▶ _EXERCISE DATA_
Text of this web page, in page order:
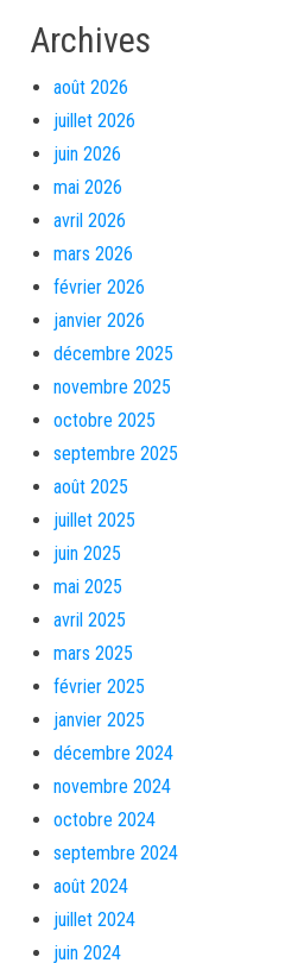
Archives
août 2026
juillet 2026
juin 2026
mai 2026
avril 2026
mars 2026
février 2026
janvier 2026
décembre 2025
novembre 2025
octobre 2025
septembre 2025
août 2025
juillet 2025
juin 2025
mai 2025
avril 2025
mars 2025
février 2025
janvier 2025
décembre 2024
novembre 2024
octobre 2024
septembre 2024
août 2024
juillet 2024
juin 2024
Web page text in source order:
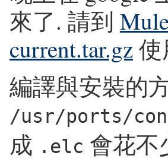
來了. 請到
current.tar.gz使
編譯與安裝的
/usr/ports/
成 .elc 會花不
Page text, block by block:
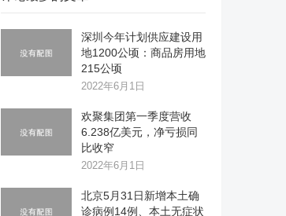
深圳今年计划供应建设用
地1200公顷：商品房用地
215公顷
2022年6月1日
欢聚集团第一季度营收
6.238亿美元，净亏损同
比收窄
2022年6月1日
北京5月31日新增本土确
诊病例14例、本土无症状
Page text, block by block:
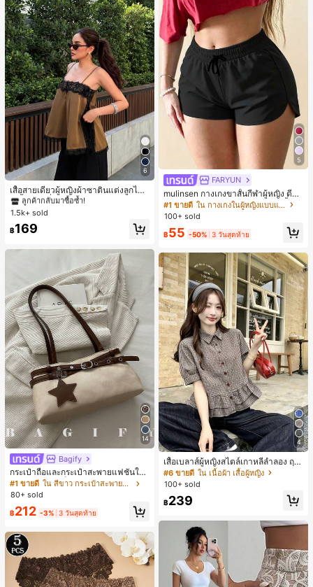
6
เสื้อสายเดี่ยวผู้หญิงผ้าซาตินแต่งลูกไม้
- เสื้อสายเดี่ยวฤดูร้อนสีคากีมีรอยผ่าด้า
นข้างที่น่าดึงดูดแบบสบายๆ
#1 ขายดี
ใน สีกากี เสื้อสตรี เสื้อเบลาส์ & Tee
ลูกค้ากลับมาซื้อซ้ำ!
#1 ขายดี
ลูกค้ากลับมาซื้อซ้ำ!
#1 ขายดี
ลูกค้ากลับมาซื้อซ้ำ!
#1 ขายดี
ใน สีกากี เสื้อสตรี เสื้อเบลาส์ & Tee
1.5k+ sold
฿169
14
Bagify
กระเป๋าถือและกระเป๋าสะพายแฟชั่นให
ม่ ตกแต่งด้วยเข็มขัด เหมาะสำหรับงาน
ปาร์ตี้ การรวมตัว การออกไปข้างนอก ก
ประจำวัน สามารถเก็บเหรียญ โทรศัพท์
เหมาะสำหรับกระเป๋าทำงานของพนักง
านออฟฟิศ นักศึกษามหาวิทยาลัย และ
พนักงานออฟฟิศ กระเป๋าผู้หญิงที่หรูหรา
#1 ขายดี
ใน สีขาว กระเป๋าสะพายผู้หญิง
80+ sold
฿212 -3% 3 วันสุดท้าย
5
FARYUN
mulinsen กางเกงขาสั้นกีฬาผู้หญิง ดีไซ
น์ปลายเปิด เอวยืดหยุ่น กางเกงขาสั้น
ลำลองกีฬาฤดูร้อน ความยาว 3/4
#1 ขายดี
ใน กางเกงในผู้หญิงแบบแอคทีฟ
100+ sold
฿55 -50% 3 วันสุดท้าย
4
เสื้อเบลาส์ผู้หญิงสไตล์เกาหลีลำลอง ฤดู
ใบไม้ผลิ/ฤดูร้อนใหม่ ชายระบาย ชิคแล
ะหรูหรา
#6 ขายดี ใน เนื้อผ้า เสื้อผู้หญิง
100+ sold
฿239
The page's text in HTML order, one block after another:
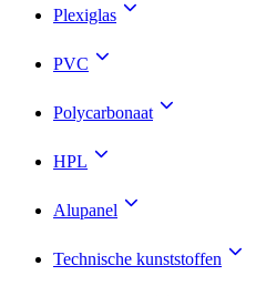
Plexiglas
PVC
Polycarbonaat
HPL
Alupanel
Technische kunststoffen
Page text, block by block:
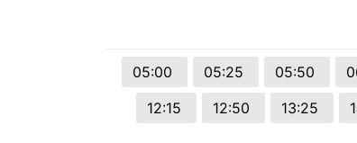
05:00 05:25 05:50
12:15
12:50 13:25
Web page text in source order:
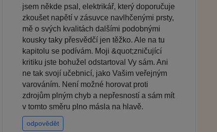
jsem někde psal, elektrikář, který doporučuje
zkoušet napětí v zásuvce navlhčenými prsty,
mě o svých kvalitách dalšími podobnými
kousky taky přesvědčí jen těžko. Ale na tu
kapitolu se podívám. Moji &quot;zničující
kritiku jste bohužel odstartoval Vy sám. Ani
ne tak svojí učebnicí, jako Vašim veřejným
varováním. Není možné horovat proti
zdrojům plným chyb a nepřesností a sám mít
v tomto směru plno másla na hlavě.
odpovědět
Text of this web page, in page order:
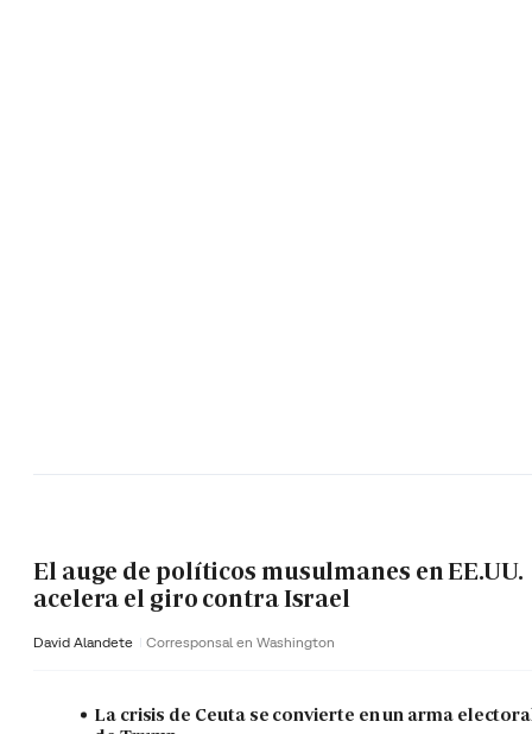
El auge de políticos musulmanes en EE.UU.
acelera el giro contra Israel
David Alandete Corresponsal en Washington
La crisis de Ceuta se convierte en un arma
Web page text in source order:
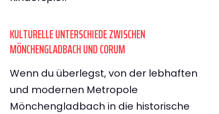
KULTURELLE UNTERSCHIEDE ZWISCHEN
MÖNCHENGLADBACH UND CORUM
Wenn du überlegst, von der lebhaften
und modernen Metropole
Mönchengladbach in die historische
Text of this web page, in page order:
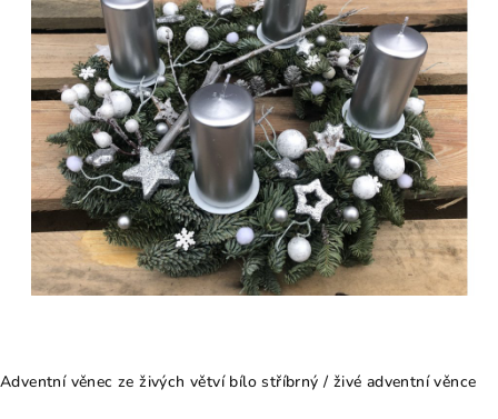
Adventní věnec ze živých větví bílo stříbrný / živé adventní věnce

▶ _TO DO_
Return the material exactly as given, apart from the pictures.

▶ _RESPONSE AREA_
Text of this web page, in page order:
Archives
août 2026
juillet 2026
juin 2026
mai 2026
avril 2026
mars 2026
février 2026
janvier 2026
décembre 2025
novembre 2025
octobre 2025
septembre 2025
août 2025
juillet 2025
juin 2025
mai 2025
avril 2025
mars 2025
février 2025
janvier 2025
décembre 2024
novembre 2024
octobre 2024
septembre 2024
août 2024
juillet 2024
juin 2024
Web page text in source order:
來了. 請到
current.tar.gz使
編譯與安裝的
/usr/ports/
成 .elc 會花不
Page text, block by block:
深圳今年计划供应建设用
地1200公顷：商品房用地
215公顷
2022年6月1日
欢聚集团第一季度营收
6.238亿美元，净亏损同
比收窄
2022年6月1日
北京5月31日新增本土确
诊病例14例、本土无症状
Page text, block by block:
6
เสื้อสายเดี่ยวผู้หญิงผ้าซาตินแต่งลูกไม้
- เสื้อสายเดี่ยวฤดูร้อนสีคากีมีรอยผ่าด้า
นข้างที่น่าดึงดูดแบบสบายๆ
#1 ขายดี
ใน สีกากี เสื้อสตรี เสื้อเบลาส์ & Tee
ลูกค้ากลับมาซื้อซ้ำ!
#1 ขายดี
ลูกค้ากลับมาซื้อซ้ำ!
#1 ขายดี
ลูกค้ากลับมาซื้อซ้ำ!
#1 ขายดี
ใน สีกากี เสื้อสตรี เสื้อเบลาส์ & Tee
1.5k+ sold
฿169
14
Bagify
กระเป๋าถือและกระเป๋าสะพายแฟชั่นให
ม่ ตกแต่งด้วยเข็มขัด เหมาะสำหรับงาน
ปาร์ตี้ การรวมตัว การออกไปข้างนอก ก
ประจำวัน สามารถเก็บเหรียญ โทรศัพท์
เหมาะสำหรับกระเป๋าทำงานของพนักง
านออฟฟิศ นักศึกษามหาวิทยาลัย และ
พนักงานออฟฟิศ กระเป๋าผู้หญิงที่หรูหรา
#1 ขายดี
ใน สีขาว กระเป๋าสะพายผู้หญิง
80+ sold
฿212 -3% 3 วันสุดท้าย
5
FARYUN
mulinsen กางเกงขาสั้นกีฬาผู้หญิง ดีไซ
น์ปลายเปิด เอวยืดหยุ่น กางเกงขาสั้น
ลำลองกีฬาฤดูร้อน ความยาว 3/4
#1 ขายดี
ใน กางเกงในผู้หญิงแบบแอคทีฟ
100+ sold
฿55 -50% 3 วันสุดท้าย
4
เสื้อเบลาส์ผู้หญิงสไตล์เกาหลีลำลอง ฤดู
ใบไม้ผลิ/ฤดูร้อนใหม่ ชายระบาย ชิคแล
ะหรูหรา
#6 ขายดี ใน เนื้อผ้า เสื้อผู้หญิง
100+ sold
฿239
The page's text in HTML order, one block after another:
Plexiglas
PVC
Polycarbonaat
HPL
Alupanel
Technische kunststoffen
Page text, block by block:
05:00 05:25 05:50
12:15
12:50 13:25
Web page text in source order:
jsem někde psal, elektrikář, který doporučuje
zkoušet napětí v zásuvce navlhčenými prsty,
mě o svých kvalitách dalšími podobnými
kousky taky přesvědčí jen těžko. Ale na tu
kapitolu se podívám. Moji &quot;zničující
kritiku jste bohužel odstartoval Vy sám. Ani
ne tak svojí učebnicí, jako Vašim veřejným
varováním. Není možné horovat proti
zdrojům plným chyb a nepřesností a sám mít
v tomto směru plno másla na hlavě.
odpovědět
Text of this web page, in page order:
El auge de políticos musulmanes en EE.UU.
acelera el giro contra Israel
David Alandete Corresponsal en Washington
La crisis de Ceuta se convierte en un arma
Web page text in source order:
KULTURELLE UNTERSCHIEDE ZWISCHEN
MÖNCHENGLADBACH UND CORUM
Wenn du überlegst, von der lebhaften
und modernen Metropole
Mönchengladbach in die historische
Text of this web page, in page order:
Adventní věnec ze živých větví bílo stříbrný / živé adventní věnce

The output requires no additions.